The last element there contains your solution:

Prelude> last $ takeWhile (not . containsDuplicates . snd) $ iterate calcNextAcc (9, [])
(14,[5,10,20,7,14,28,56,19,38,13,26,9])

You can easily turn that tuple into a list:

Prelude> uncurry (:) $ last $ takeWhile (not . containsDuplicates . snd) $ iterate calcNextAcc (9, [])
[14,5,10,20,7,14,28,56,19,38,13,26,9]

I've left the implementation of the various functions as an exercise.

Why the signature is [Integer] -> [Integer]? the input is actually just a number. The following code works.

threeN :: Integer -> [Integer]
threeN n = threeN' n []
  where threeN' n acc 
          | n `elem` acc = n:acc
          | even n = threeN' (n `div` 2) (n:acc)
          | odd n = threeN' (3 * n - 1) (n:acc)

If you are force to use [Integer] as input signature:

threeN :: [Integer] -> [Integer]
threeN [n] = threeN' n []
  where threeN' n acc 
          | n `elem` acc = n:acc
          | even n = threeN' (n `div` 2) (n:acc)
          | odd n = threeN' (3 * n - 1) (n:acc)

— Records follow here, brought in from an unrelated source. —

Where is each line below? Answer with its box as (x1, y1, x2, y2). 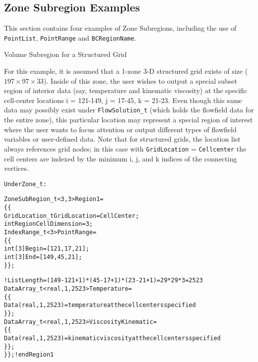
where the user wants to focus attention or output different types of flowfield (4, 124, 237, 134)
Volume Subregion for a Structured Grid (4, 49, 127, 59)
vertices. (4, 163, 29, 173)
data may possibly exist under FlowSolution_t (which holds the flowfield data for (4, 104, 254, 115)
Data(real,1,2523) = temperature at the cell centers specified (4, 302, 196, 309)
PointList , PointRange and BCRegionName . (4, 32, 136, 43)
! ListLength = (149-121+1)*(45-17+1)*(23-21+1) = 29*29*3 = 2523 (4, 277, 203, 284)
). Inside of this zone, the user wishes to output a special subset (44, 75, 238, 86)
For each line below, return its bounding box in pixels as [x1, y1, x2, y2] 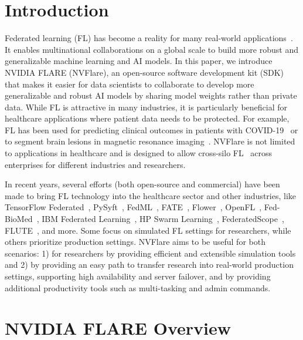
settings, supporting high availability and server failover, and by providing [5, 270, 271, 282]
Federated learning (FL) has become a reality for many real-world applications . [5, 32, 293, 44]
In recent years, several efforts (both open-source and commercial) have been [5, 178, 280, 190]
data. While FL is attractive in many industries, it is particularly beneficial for [5, 100, 287, 113]
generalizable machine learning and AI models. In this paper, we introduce [5, 55, 273, 67]
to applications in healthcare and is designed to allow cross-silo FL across [5, 147, 273, 159]
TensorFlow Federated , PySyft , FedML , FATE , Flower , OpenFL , [5, 201, 262, 213]
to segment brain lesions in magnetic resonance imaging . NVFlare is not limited [5, 135, 295, 147]
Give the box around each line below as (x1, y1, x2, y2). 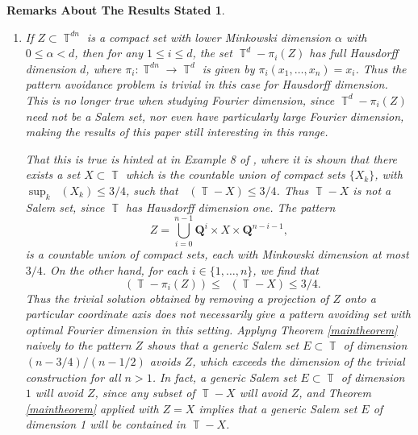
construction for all (25, 368, 121, 385)
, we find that (253, 262, 319, 279)
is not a (353, 181, 391, 198)
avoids (149, 353, 181, 370)
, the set (192, 44, 232, 61)
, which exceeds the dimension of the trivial (192, 353, 405, 370)
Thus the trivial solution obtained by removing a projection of (25, 289, 329, 306)
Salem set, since (25, 198, 105, 215)
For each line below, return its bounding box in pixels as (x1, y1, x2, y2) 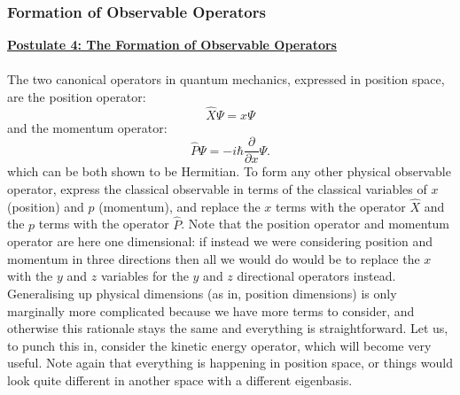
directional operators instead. (237, 267, 396, 285)
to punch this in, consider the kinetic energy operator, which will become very (7, 336, 432, 354)
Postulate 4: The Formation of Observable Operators (7, 35, 337, 54)
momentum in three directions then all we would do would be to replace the (7, 249, 420, 267)
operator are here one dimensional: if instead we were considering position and (7, 232, 433, 251)
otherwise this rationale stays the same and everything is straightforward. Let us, (7, 319, 448, 337)
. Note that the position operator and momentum (181, 214, 450, 233)
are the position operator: (7, 88, 146, 105)
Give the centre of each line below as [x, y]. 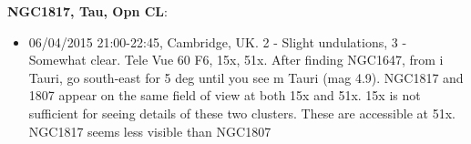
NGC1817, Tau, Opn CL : [87, 11]
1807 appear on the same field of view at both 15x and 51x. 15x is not [225, 95]
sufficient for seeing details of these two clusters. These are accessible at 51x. [242, 113]
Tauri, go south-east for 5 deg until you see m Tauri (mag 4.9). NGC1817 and [246, 77]
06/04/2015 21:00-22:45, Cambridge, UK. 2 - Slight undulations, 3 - [218, 41]
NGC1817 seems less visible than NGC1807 [150, 131]
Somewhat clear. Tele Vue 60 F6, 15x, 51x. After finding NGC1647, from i [236, 60]
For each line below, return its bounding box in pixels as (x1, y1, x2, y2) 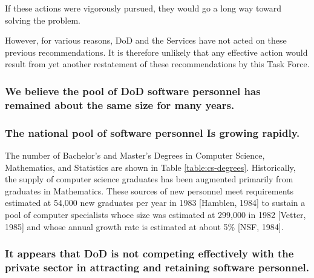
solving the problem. (5, 13, 80, 26)
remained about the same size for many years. (5, 97, 235, 112)
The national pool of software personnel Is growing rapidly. (5, 125, 300, 140)
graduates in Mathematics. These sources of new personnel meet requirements (5, 184, 294, 197)
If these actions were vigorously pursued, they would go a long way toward (5, 2, 282, 14)
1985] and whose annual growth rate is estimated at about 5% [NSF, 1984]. (5, 220, 284, 233)
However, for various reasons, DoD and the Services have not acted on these (5, 34, 287, 47)
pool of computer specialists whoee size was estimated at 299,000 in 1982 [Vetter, (5, 208, 306, 220)
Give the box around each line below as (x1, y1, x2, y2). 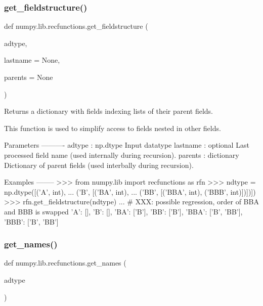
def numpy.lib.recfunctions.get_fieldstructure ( (4, 21, 148, 31)
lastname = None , (4, 55, 60, 65)
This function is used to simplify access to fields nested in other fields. (4, 122, 221, 133)
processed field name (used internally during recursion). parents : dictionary (4, 149, 239, 160)
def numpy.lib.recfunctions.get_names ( (4, 257, 126, 268)
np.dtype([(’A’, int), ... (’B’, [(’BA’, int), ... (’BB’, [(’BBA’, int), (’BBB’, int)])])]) (4, 186, 256, 197)
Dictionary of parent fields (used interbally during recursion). (4, 159, 194, 170)
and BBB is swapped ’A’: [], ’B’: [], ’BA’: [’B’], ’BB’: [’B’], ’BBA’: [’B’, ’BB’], (4, 206, 243, 216)
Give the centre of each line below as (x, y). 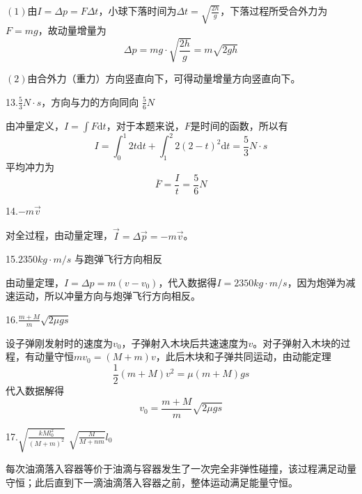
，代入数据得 (188, 282)
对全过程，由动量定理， (59, 235)
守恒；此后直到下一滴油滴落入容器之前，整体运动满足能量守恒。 (152, 482)
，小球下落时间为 (137, 10)
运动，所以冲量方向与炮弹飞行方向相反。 (108, 296)
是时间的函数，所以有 (239, 125)
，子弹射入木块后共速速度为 (185, 342)
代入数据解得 (35, 391)
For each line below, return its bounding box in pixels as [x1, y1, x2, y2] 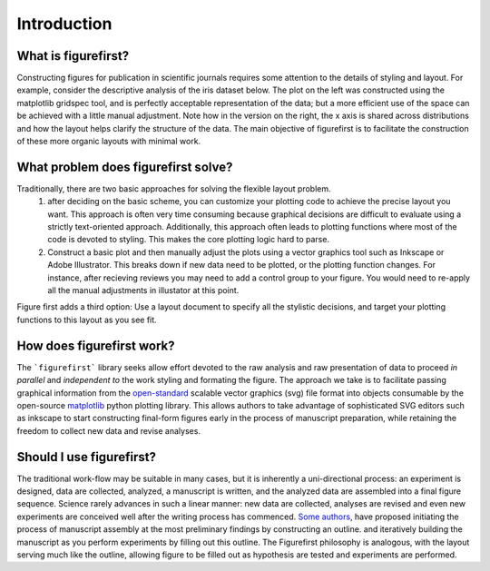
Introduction [16, 14, 113, 34]
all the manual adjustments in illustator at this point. [47, 285, 240, 296]
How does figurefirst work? [16, 338, 176, 353]
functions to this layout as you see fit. [16, 314, 158, 325]
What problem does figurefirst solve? [16, 159, 233, 174]
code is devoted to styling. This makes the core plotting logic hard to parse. [47, 234, 330, 245]
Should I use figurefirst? [16, 449, 156, 465]
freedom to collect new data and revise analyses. [16, 425, 201, 436]
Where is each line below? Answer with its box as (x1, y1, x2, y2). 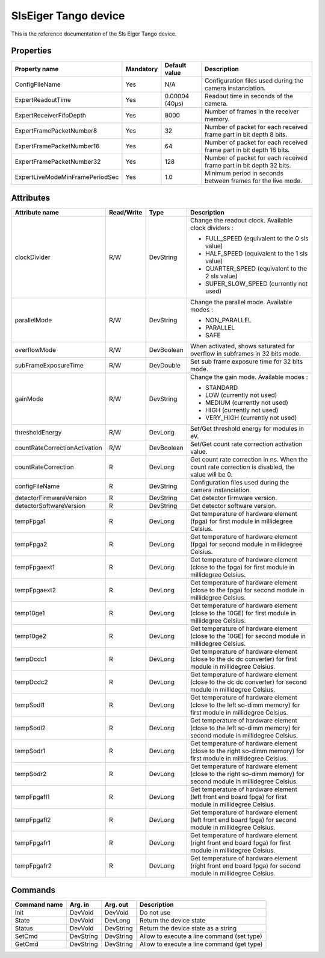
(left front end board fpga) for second (190, 815, 297, 824)
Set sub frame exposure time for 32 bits (190, 357, 303, 366)
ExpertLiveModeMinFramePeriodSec (14, 173, 119, 181)
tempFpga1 (14, 517, 46, 525)
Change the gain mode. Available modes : (190, 372, 308, 381)
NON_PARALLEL (205, 316, 252, 324)
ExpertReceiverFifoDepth (14, 111, 87, 120)
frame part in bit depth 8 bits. (205, 130, 288, 139)
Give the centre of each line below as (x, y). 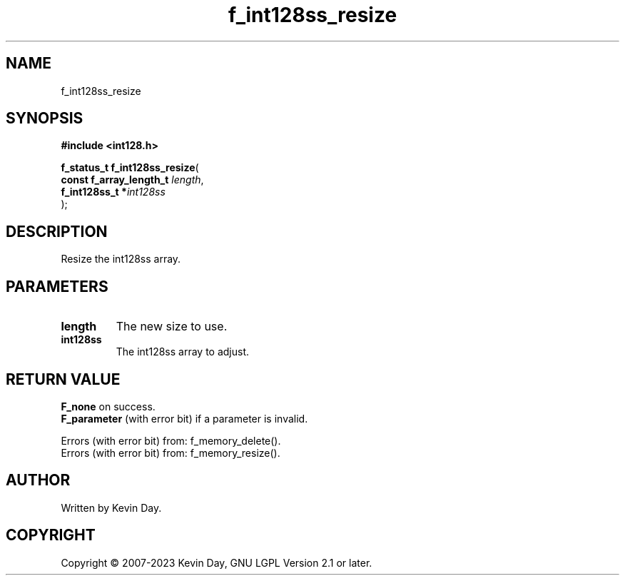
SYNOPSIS (45, 118)
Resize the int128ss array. (121, 259)
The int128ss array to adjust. (183, 352)
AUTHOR (38, 480)
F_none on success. (108, 406)
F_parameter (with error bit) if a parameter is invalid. (184, 418)
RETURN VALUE (63, 379)
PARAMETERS (57, 286)
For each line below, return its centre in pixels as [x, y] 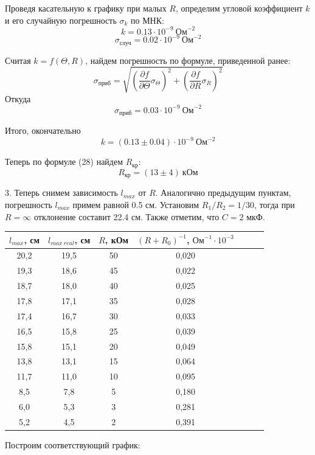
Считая [18, 60]
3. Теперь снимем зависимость [61, 193]
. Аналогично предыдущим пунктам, [223, 193]
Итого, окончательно [43, 130]
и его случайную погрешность [61, 20]
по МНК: [147, 20]
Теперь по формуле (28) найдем [64, 162]
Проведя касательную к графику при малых [86, 8]
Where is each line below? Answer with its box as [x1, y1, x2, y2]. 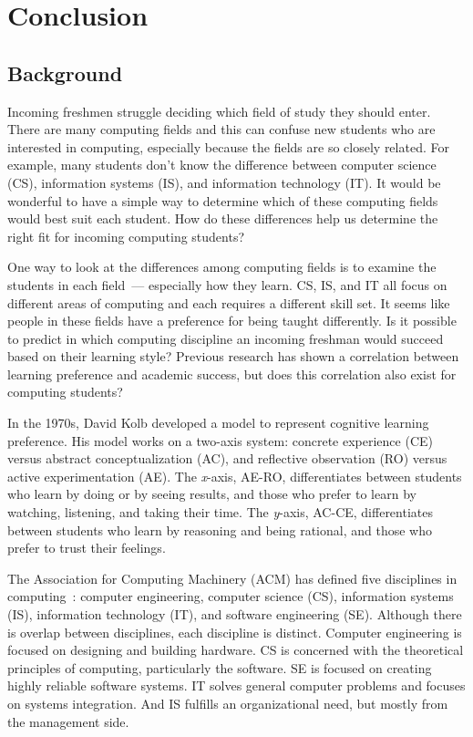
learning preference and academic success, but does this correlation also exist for [7, 364, 457, 383]
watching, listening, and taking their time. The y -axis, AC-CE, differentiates [7, 503, 433, 522]
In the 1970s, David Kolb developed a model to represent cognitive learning [7, 413, 429, 432]
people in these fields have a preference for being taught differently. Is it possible [7, 311, 457, 330]
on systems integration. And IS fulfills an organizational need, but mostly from [7, 693, 448, 712]
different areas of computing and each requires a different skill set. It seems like [7, 293, 450, 312]
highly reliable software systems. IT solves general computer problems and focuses [7, 676, 466, 695]
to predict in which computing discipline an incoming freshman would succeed [7, 328, 444, 348]
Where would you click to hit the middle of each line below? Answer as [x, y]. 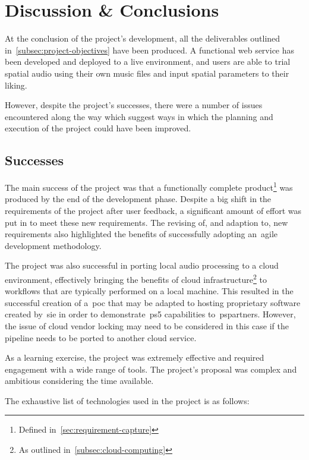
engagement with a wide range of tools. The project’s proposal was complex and [151, 369]
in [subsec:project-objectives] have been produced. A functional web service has [150, 50]
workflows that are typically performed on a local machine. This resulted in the [149, 291]
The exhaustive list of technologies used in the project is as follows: [127, 400]
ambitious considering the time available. [79, 381]
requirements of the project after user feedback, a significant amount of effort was [153, 210]
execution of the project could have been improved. [98, 128]
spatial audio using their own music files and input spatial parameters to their [147, 73]
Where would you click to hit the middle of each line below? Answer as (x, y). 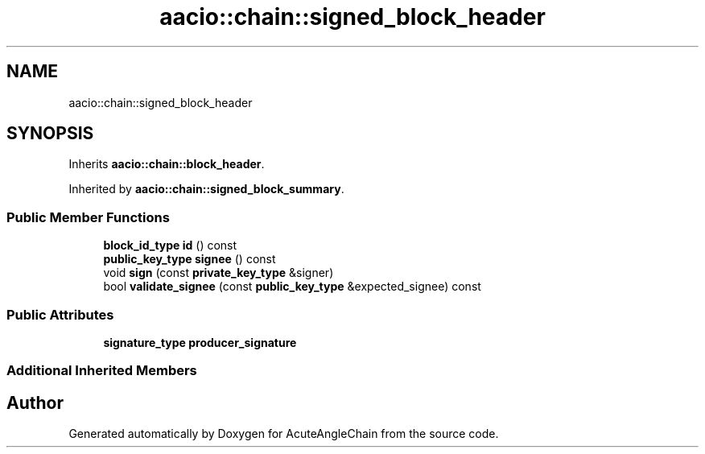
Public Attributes (60, 314)
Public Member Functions (88, 217)
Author (35, 402)
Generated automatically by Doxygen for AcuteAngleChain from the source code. (284, 434)
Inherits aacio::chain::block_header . (167, 164)
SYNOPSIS (50, 134)
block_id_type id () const (170, 246)
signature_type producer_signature (200, 342)
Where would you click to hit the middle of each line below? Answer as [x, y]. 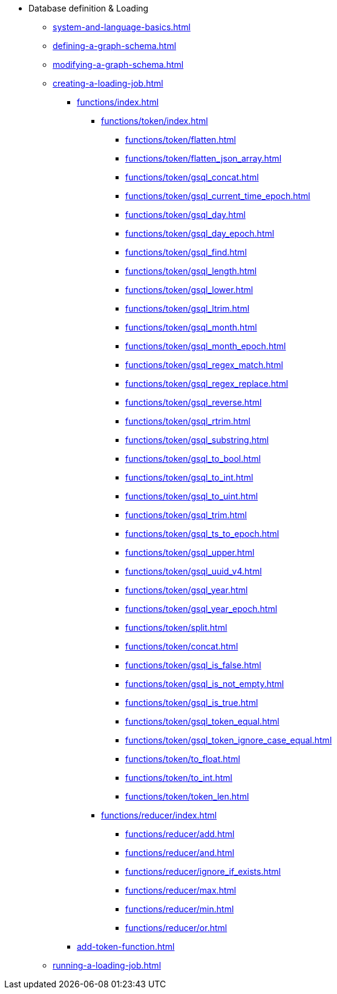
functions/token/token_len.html [187, 796]
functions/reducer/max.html [181, 890]
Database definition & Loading [89, 8]
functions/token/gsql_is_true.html [192, 703]
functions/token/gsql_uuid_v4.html [194, 571]
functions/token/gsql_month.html [191, 327]
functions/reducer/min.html [180, 909]
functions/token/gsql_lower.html [189, 290]
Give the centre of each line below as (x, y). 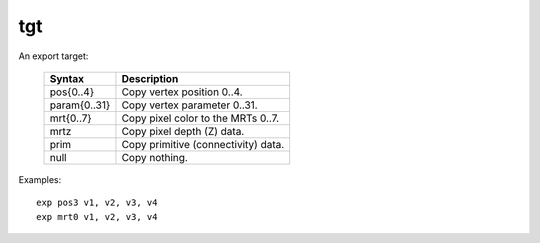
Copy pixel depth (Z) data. (183, 131)
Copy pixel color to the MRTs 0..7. (200, 118)
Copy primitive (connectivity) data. (203, 144)
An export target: (53, 56)
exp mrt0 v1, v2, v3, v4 (97, 216)
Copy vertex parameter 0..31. (190, 105)
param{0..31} (80, 105)
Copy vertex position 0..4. (182, 92)
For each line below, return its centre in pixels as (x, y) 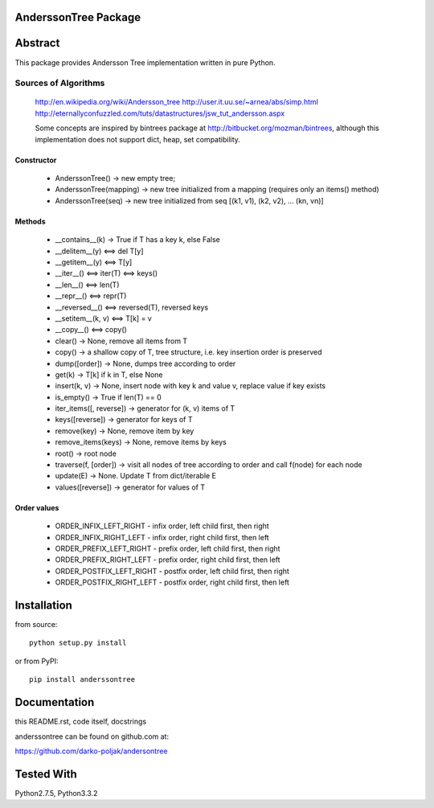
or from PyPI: (37, 661)
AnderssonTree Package (78, 17)
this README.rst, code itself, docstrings (81, 722)
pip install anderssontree (82, 680)
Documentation (55, 702)
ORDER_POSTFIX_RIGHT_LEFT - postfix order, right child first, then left (172, 582)
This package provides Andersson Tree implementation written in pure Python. (145, 62)
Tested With (46, 774)
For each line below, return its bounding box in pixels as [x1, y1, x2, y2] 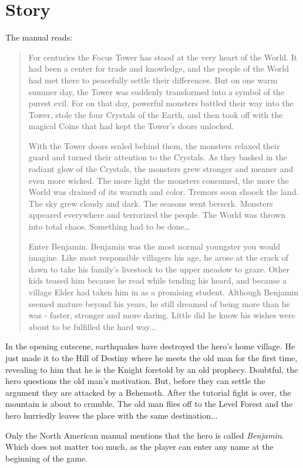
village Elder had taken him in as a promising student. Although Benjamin [28, 286, 299, 298]
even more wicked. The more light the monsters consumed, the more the [28, 174, 289, 186]
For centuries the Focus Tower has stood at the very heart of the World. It [28, 50, 298, 63]
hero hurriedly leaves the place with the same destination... [5, 409, 218, 421]
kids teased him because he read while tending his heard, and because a [28, 274, 287, 287]
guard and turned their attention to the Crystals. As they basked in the [28, 151, 287, 163]
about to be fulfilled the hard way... [28, 320, 157, 332]
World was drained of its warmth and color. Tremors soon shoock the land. [28, 186, 299, 198]
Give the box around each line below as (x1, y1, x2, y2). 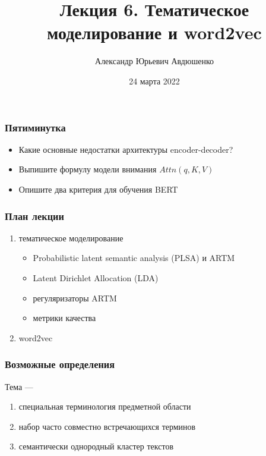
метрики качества (33, 312, 96, 324)
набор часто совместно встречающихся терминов (18, 420, 196, 432)
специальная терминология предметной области (18, 400, 191, 413)
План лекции (5, 208, 64, 223)
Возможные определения (5, 357, 115, 372)
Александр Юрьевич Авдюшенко (95, 55, 214, 67)
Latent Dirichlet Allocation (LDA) (33, 271, 159, 284)
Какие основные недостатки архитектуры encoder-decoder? (18, 143, 233, 155)
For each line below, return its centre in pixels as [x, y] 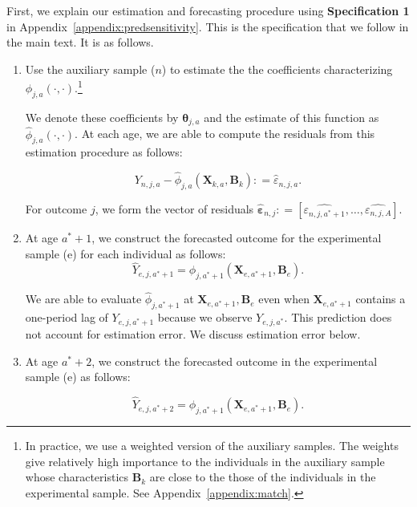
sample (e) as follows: [78, 377]
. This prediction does [338, 317]
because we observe [205, 317]
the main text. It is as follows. [80, 42]
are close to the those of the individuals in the [263, 477]
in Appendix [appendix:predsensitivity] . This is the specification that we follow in [208, 26]
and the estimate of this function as [291, 117]
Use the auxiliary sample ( [90, 69]
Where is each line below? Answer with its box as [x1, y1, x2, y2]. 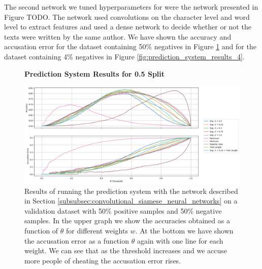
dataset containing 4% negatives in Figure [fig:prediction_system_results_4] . [4, 51, 245, 61]
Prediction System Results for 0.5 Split [24, 68, 165, 79]
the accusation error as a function [24, 235, 129, 246]
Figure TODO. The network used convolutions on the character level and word [4, 11, 250, 22]
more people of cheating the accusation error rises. [24, 255, 181, 265]
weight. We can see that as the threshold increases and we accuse [24, 245, 227, 256]
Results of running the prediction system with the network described [24, 185, 238, 196]
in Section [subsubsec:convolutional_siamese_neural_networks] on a [24, 195, 238, 206]
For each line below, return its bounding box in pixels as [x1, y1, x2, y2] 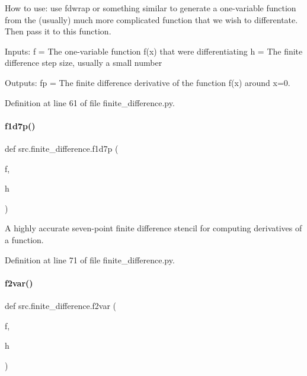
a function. [5, 233, 44, 246]
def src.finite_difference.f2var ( [5, 299, 117, 311]
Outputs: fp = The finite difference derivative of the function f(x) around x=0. [5, 76, 290, 88]
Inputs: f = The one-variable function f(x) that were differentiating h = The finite [5, 44, 303, 57]
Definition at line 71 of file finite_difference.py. [5, 253, 175, 266]
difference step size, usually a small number [5, 56, 162, 69]
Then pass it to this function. [5, 25, 111, 37]
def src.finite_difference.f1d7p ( [5, 142, 119, 154]

But I think It does not make sense.

Regards!

You could use head and tail with elem to test whether the first element already exists in the list. Note however that head and tail are unsafe functions. They will crash if given an empty list.

threeN :: [Integer] -> [Integer]
threeN ns | n `elem` tail ns = ns
          | even n = threeN ([n `div` 2]++ns)
          | odd  n = threeN ([3*n-1]++ns)
  where
    n = head ns

Also if you do not want the repeat number to be in the output, then have the first guard just equal tail ns instead of ns. There is probably a more efficient algorithm to generate these lists, but this just modifies what you've provided.